Proceedings
of the XLVII Italian Society of Agricultural Genetics - SIGA Annual Congress
Verona,
Italy - 24/27 September, 2003
ISBN 88-900622-4-X
Oral
Communication Abstract - S3b
THE
CONTROL OF THE CHEMICAL PHENOTYPE IN CANNABIS SATIVA L.: GENETIC ANALYSIS
AND MOLECULAR MARKERS
G. MANDOLINO*,
A. CARBONI*, D. PACIFICO*, P. RANALLI*, E. DE MEIJER**
*) Istituto
Sperimentale per le Colture Industriali, Via di Corticella 133, 40128 Bologna
(I)
**) GW
Pharmaceuticals plc., Porton
Down Science Park, Salisbury, Wiltshire SP4 0JQ (U.K.)
Cannabis,
cannabinoids, THC-synthase, CBD-synthase, molecular markers
Cannabinoids
are terpenophenolic compounds unique to the genus Cannabis. These secondary products are important
for breeding and legal reasons; in fact, UE subsidies are issued only if the
amount of the psychoactive cannabinoid delta-9-tetrahydrocannabinol (THC) in
the fibre crops is certified to be lower than 0.2 % of the inflorescence dry
matter. Besides, the plants containing high levels of this cannabinoid are
considered illegal, and are strongly repressed by police actions. On the other
hand, high percent of specific cannabinoids (and especially of the psychoactive
ones) are desirable during the breeding for the production of pure lines for
pharmaceutical purposes. Therefore, the type and amount of cannabinoids
produced by the Cannabis
plants, and the mechanisms of their inheritance are of major interest for the
different and sometimes contrasting purposes of breeding for this ancient no
food plant.
The
two most common cannabinoids found in Cannabis plants are delta-9-tetrahydrocannabinol
and cannabidiol (CBD, non psychoactive). These two compounds are synthetized
from the common precursor cannabigerol (CBG, non psychoactive) by the two
enzymes THC- and CBD-synthase. Inbred lines were obtained, endowed with only
one of the two main cannabinoids (THC or CBD). Hybrid F1 progenies
were obtained, and several individual F1 plants were selfed to
obtain F2 generations. All the
F1 and F2 plants were analysed by
gas-chromatography to determine their cannabinoids profile. The results
obtained support a model of determination of the chemotype by one single locus
(B) with two
codominant alleles, BD
and BT,
each probably coding for one of the two synthases involved in cannabinoid
biosynthesis; the chemotype distribution in all the F2 examined
fitted well the expected 1.2:1 ratio. A null allele, B0, is also postulated,
explaining the occurrence of CBG-accumulating plants. Sequence-characterized
markers were developed using the two F2 pure-chemotypes segregating
groups in a Bulk Segregant Analysis.
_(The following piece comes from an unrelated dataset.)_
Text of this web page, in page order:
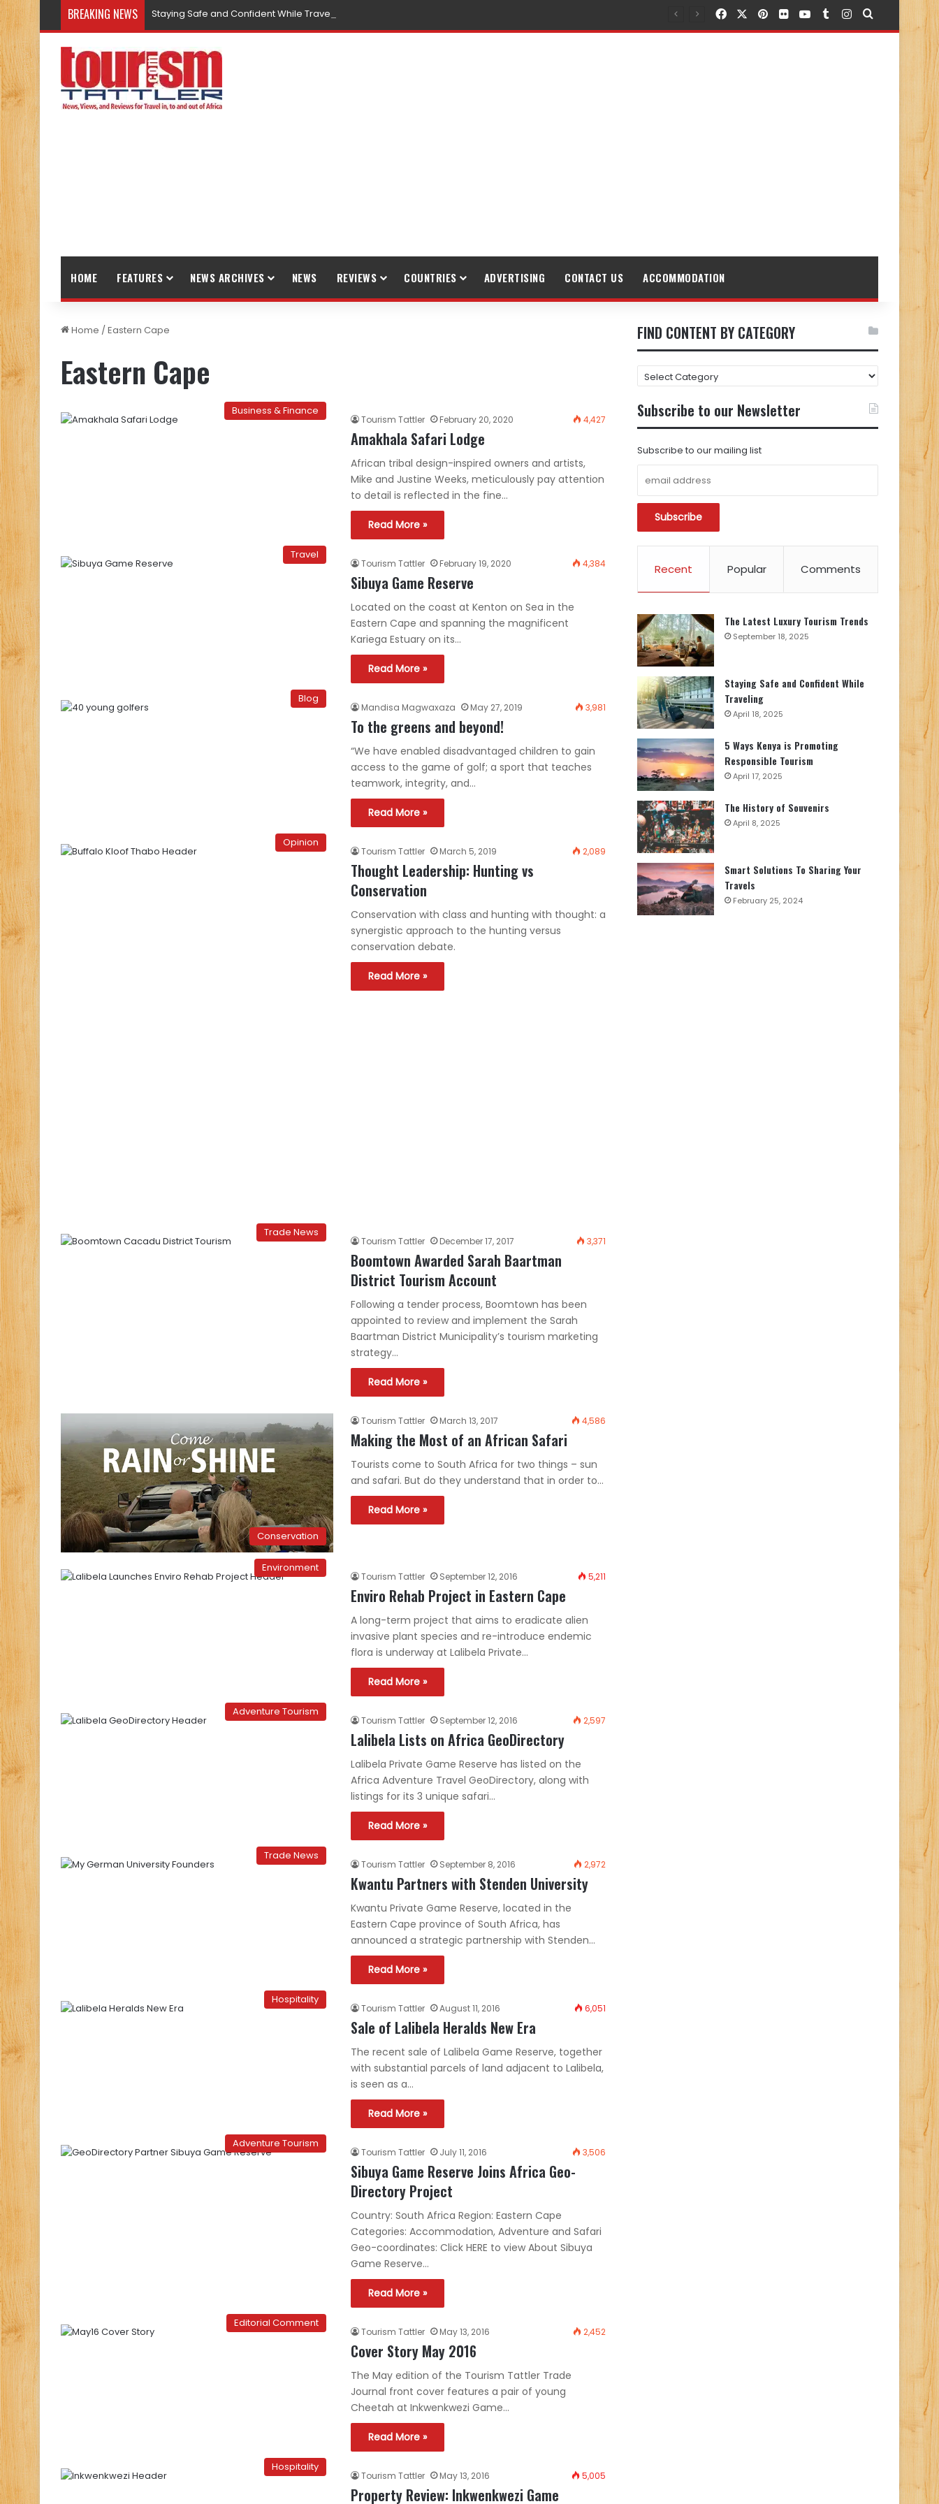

These markers show tight linkage with the
chemotype in the progenies studied. Besides, sequence-specific markers for each
of the two alleles involved in chemotype determination were developed; a
multiplex assay was set up for the simultaneous recognition, in one single PCR
reaction, of the genotype at the B
locus (BT/BT, BD/BD or BT/BD). Such assay allows the
identification at very early stages of the type of cannabinoid each plant will
produce at maturity. It has been noted that mixed chemotype plants (either the
F1 hybrids or the 50% of each F2 progeny) fall into two
different classes, depending on their CBD/THC content ratio. These different
ratios are stably inherited from F1 hybrids to F2
heterozygous they generate, and suggest the existence of different isoforms of
THC- or CBD-synthases, with different efficiencies in competing for the
precursor CBG, and presumably encoded by different BT and BD alleles. This hypothesis is
presently being tested by sequencing the THC- and CBD-synthase genes of F2
plants showing such different ratios of the two main cannabinoids.
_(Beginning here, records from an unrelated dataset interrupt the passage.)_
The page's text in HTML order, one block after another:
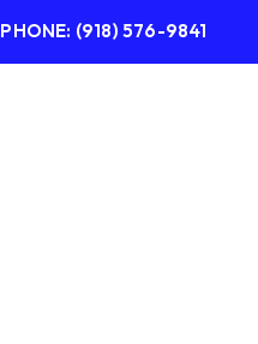
PHONE: (918) 576-9841
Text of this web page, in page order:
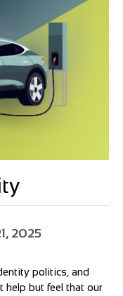
2025
politics, and
help but feel that our
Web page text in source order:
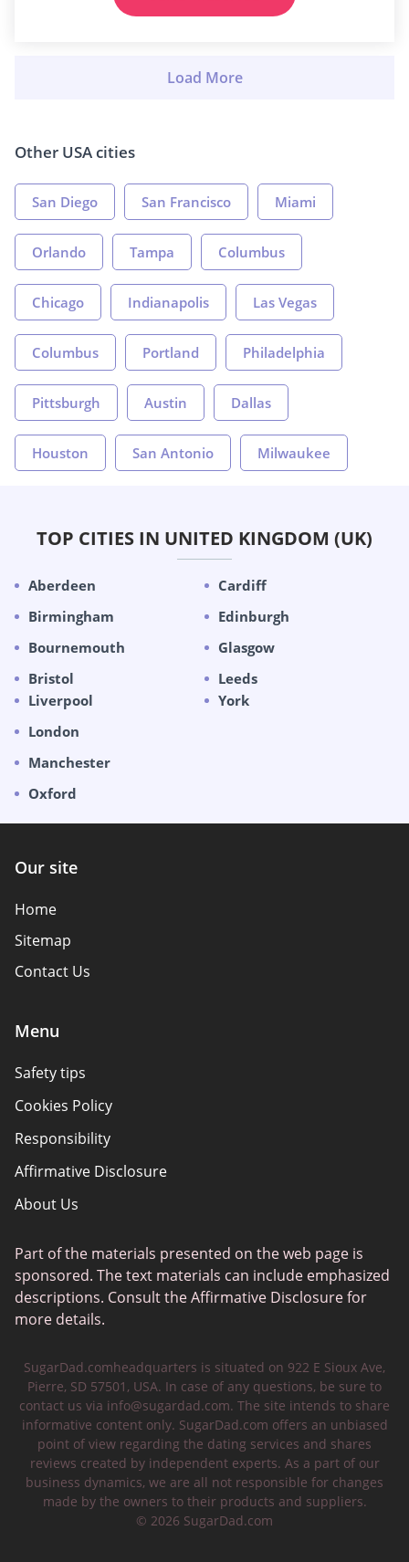
Other USA cities
San Diego San Francisco Miami
Orlando Tampa Columbus
Chicago Indianapolis Las Vegas
Columbus Portland Philadelphia
Pittsburgh Austin Dallas
Houston San Antonio Milwaukee
TOP CITIES IN UNITED KINGDOM (UK)
Aberdeen
Birmingham
Bournemouth
Bristol
Cardiff
Edinburgh
Glasgow
Leeds
Liverpool
London
Manchester
Oxford
York
Our site
Home
Sitemap
Contact Us
Menu
Safety tips
Cookies Policy
Responsibility
Affirmative Disclosure
About Us
Part of the materials presented on the web page is
sponsored. The text materials can include emphasized
descriptions. Consult the Affirmative Disclosure for
more details.
SugarDad.comheadquarters is situated on 922 E Sioux Ave,
Pierre, SD 57501, USA. In case of any questions, be sure to
contact us via info@sugardad.com. The site intends to share
informative content only. SugarDad.com offers an unbiased
point of view regarding the dating services and shares
reviews created by independent experts. As a part of our
business dynamics, we are all not responsible for changes
made by the owners to their products and suppliers.
© 2026 SugarDad.com
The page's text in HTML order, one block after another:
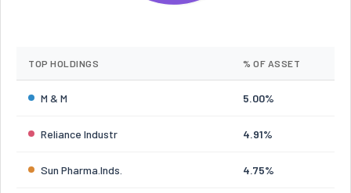
TOP HOLDINGS % OF ASSET
M & M 5.00%
Reliance Industr 4.91%
Sun Pharma.Inds. 4.75%
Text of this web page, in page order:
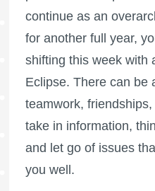
continue as an
for another full year,
shifting this week with
Eclipse. There can be
teamwork,
take in information,
and let go of issues
you well.

Within each chemotype (i.e. within each genotype at the B locus), the cannabinoid content is a typically quantitative trait, probably related with the density of the glandular trichomes, the sites of the cannabinoid synthesis. Therefore, the overall chemotype is the net result of both a mendelian determination at one single locus (B) and of quantitative and environmental factors affecting the amount of each cannabinoid synthetized by the plant. Both these factors must be taken into consideration for the practical exploitation of these class of secondary products in breeding programs.